**Exercise objective**. Search the entries for the word "cIntModNElem" and copy each line that has it.

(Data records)
===============

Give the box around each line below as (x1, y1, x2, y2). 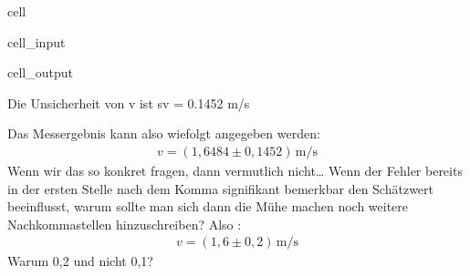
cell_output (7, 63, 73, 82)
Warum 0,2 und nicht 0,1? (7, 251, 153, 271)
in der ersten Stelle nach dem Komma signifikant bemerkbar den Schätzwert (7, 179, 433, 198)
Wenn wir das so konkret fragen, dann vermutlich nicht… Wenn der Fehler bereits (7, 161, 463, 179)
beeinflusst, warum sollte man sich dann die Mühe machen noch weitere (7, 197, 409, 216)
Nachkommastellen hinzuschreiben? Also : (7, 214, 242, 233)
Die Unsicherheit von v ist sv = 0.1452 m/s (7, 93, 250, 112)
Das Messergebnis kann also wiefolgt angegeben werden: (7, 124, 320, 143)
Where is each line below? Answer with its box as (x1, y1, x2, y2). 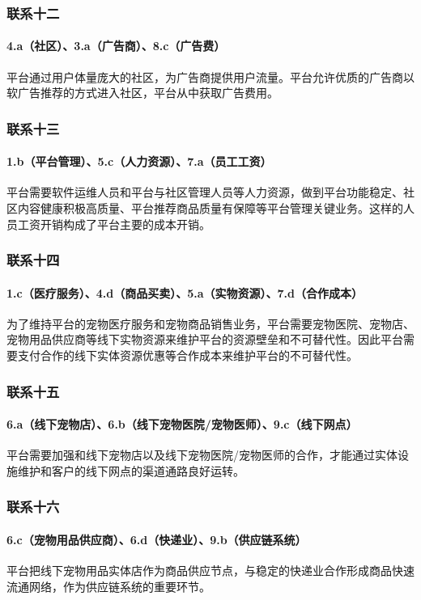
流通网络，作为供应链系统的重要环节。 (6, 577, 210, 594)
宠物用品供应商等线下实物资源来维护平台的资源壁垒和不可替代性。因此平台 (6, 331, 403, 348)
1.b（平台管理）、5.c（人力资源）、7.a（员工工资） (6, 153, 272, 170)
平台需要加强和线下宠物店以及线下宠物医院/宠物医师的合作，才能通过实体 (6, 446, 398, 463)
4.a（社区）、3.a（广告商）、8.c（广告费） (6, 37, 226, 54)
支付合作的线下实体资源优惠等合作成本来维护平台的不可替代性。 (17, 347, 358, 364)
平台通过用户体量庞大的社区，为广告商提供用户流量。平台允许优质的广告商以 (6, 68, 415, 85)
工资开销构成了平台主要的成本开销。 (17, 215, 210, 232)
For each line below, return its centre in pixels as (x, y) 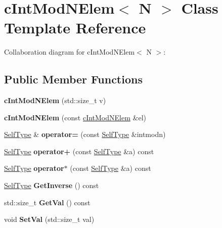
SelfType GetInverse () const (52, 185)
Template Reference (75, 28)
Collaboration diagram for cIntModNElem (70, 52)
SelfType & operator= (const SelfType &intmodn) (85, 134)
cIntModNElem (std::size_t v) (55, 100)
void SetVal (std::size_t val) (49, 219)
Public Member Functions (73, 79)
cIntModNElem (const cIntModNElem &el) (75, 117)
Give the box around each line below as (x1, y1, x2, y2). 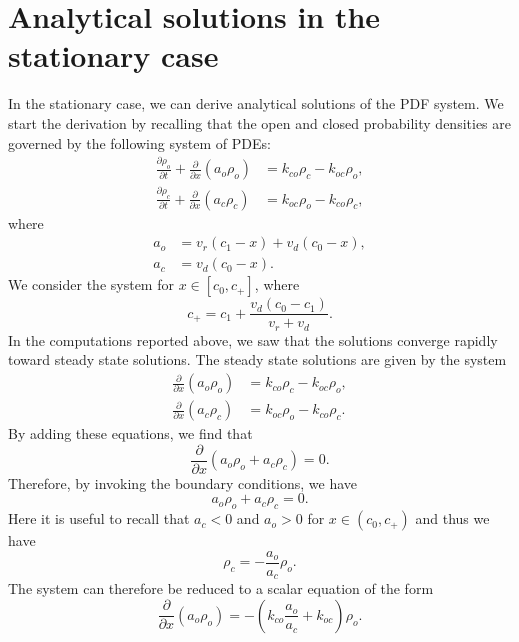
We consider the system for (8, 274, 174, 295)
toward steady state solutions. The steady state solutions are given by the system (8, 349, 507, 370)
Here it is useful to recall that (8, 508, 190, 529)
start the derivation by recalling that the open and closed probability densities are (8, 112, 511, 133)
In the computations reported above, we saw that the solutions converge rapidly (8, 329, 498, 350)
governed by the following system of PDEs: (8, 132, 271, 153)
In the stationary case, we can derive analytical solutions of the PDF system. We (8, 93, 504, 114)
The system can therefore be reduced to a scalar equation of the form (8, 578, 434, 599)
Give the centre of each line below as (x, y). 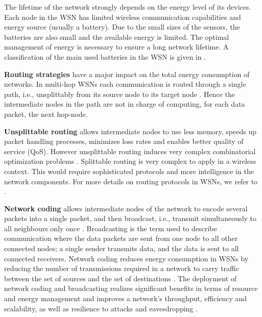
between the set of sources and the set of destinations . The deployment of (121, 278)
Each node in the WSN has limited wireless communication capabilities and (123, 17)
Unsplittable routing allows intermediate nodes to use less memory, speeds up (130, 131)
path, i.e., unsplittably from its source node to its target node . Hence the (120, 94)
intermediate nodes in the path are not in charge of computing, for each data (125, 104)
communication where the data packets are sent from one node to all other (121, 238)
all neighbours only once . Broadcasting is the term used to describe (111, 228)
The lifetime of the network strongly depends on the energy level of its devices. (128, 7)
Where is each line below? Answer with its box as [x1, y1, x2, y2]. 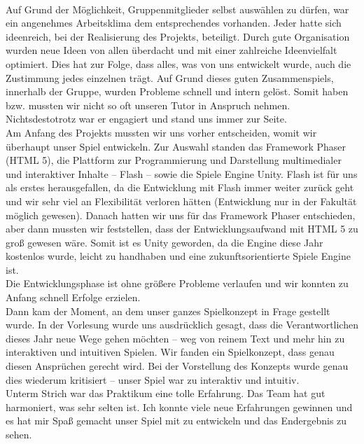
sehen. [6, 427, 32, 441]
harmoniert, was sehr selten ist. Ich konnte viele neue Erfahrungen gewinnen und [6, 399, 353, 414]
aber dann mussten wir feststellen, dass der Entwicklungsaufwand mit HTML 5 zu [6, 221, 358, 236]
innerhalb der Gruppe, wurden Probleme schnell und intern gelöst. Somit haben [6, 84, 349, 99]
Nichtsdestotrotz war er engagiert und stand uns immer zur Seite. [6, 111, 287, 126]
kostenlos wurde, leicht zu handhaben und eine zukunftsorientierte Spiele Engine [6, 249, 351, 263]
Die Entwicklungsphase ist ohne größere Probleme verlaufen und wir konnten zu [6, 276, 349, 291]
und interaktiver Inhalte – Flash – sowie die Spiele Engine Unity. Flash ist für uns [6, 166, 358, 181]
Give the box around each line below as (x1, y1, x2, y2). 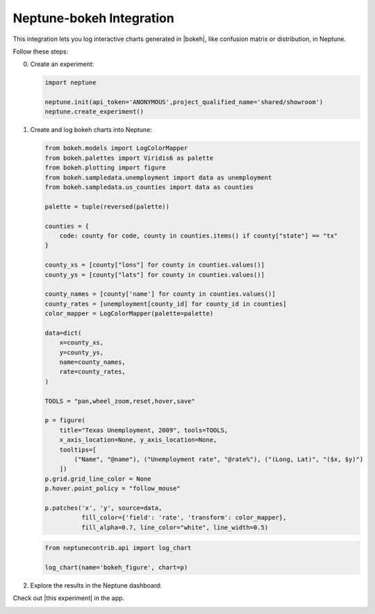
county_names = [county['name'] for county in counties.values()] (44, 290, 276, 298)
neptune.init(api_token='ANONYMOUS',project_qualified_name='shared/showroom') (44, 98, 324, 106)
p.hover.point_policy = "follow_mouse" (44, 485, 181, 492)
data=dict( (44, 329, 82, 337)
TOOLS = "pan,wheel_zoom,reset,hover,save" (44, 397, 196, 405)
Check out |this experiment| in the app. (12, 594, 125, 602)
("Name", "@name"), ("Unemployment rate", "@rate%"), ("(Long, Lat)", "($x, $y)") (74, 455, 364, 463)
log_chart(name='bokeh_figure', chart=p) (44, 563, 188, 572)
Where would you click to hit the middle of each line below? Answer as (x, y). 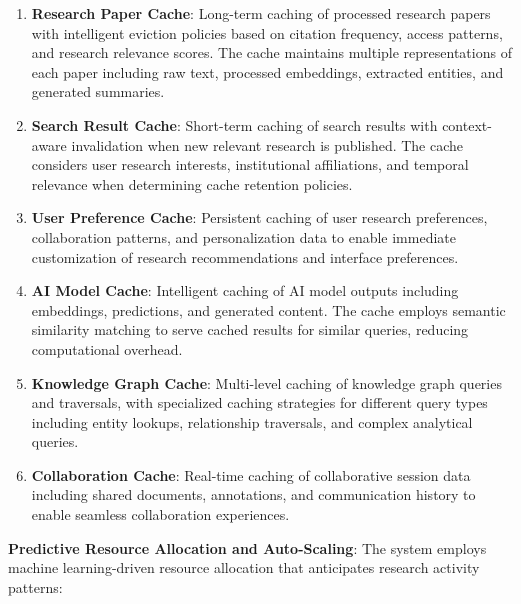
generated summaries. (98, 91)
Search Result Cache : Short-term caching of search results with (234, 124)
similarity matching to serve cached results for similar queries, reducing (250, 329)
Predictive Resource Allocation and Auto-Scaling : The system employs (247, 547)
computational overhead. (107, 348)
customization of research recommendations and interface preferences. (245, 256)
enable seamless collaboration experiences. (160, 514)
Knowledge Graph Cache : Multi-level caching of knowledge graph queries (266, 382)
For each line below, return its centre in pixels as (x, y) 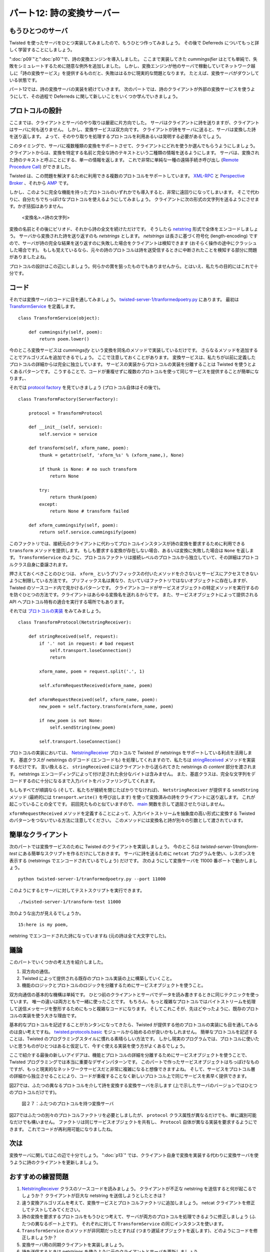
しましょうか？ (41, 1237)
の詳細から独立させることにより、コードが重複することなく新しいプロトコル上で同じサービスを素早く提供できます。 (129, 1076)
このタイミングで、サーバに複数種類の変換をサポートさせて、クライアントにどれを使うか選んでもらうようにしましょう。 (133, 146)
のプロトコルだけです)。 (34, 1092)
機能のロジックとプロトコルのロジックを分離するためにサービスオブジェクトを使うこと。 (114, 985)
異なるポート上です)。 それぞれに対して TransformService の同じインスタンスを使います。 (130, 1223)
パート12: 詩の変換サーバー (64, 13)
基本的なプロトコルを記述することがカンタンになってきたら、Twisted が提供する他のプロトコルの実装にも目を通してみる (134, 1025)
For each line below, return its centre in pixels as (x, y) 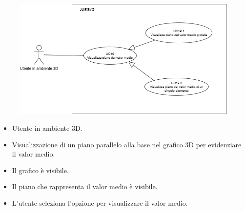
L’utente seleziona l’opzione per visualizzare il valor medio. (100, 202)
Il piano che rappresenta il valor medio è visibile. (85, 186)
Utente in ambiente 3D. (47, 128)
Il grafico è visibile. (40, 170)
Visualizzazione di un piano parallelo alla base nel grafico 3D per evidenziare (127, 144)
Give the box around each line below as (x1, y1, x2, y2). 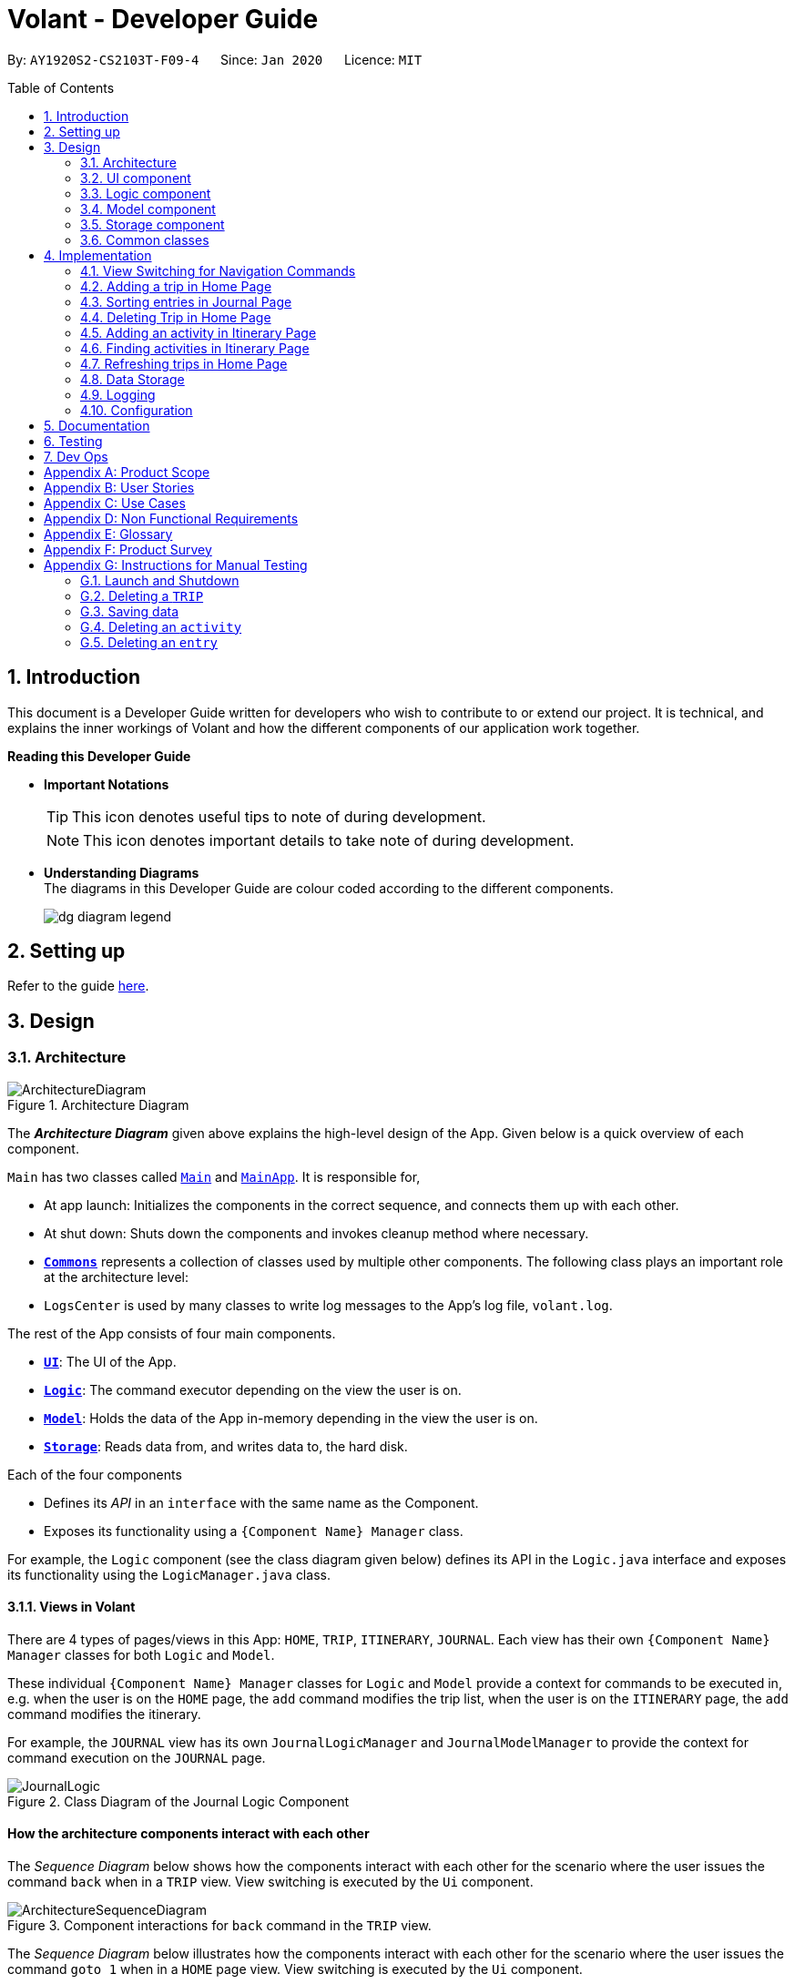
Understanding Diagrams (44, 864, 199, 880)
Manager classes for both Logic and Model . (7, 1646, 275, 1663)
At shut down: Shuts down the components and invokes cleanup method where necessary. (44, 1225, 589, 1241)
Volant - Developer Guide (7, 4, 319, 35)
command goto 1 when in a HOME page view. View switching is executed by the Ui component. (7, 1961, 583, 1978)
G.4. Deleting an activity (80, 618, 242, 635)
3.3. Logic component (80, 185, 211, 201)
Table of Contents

===============

**Answer box**.
Collaboration diagram for cIntModNElem (70, 52)
cIntModNElem (std::size_t v) (55, 100)
cIntModNElem (const cIntModNElem &el) (75, 117)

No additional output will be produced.